Seit 2000 veröffentlichte das LSO Live über 80 Alben und nahm zahlreiche Preise entgegen. Das London Symphony Orchestra war schon früher das am meisten aufgenommene Orchester der Welt, hatte es doch für zahlreiche Plattenfirmen gearbeitet und viele der berühmtesten Filmmusiken eingespielt. Die Investition in unsere eigenen Aufnahmen ermöglicht dem Orchester jedoch abzusichern, dass jede Veröffentlichung den höchsten Qualitätsansprüchen genügt und das Hören der besten Musik allen Menschen zugänglich ist.

Das LSO Live war eines der ersten klassischen Plattenfirmen, die Downloads anboten, um ein breiteres Publikum anzusprechen. Wir geben auch unsere Einspielungen im SACD Format (Super Audio Compact Disc) heraus. SACDs lassen sich auf allen CD-Spielern abspielen, ermöglichen aber den Hörern mit speziellen SACD-Spielern den Genuss eines hochaufgelösten, mehrkanaligen Klangs.

London Symphony Orchestra
Das London Symphony Orchestra wurde 1904 von einer Gruppe von Musikern gegründet, die für den Dirigenten Henry Wood spielten. Sie wollten ihr eigenes Orchester leiten und die Wahl haben, mit welchen Dirigenten sie zusammenarbeiteten. Sie beschrieben das LSO als eine musikalische Republik, und das Orchester war über Nacht ein Erfolg.

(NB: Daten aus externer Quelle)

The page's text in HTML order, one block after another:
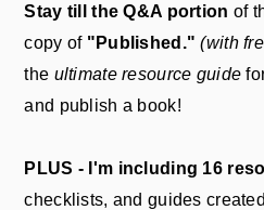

Heute gibt das LSO ungefähr 70 Konzerte pro Jahr in London und bis zu 90 auf Tournee. Es ist regelmäßig auf Konzertreise durch Europa, Nordamerika und im Fernen Osten. Waleri Gergijew ist seit 2007 Chefdirigent des LSO und Sir Colin Davis sein Präsident.

Das LSO organisiert auch das in der Welt am längsten laufende und umfangreichste Bildungsprogramm eines Orchesters: LSO Discovery. Mit seinem Sitz im Londoner Musikbildungszentrum LSO St Lukes schafft Discovery die Möglichkeit für Menschen aller Altersgruppen und Veranlagungen, mit Musikern des LSO zusammenzuarbeiten, etwas über Musik zu lernen und ihre Fertigkeiten zu entwickeln.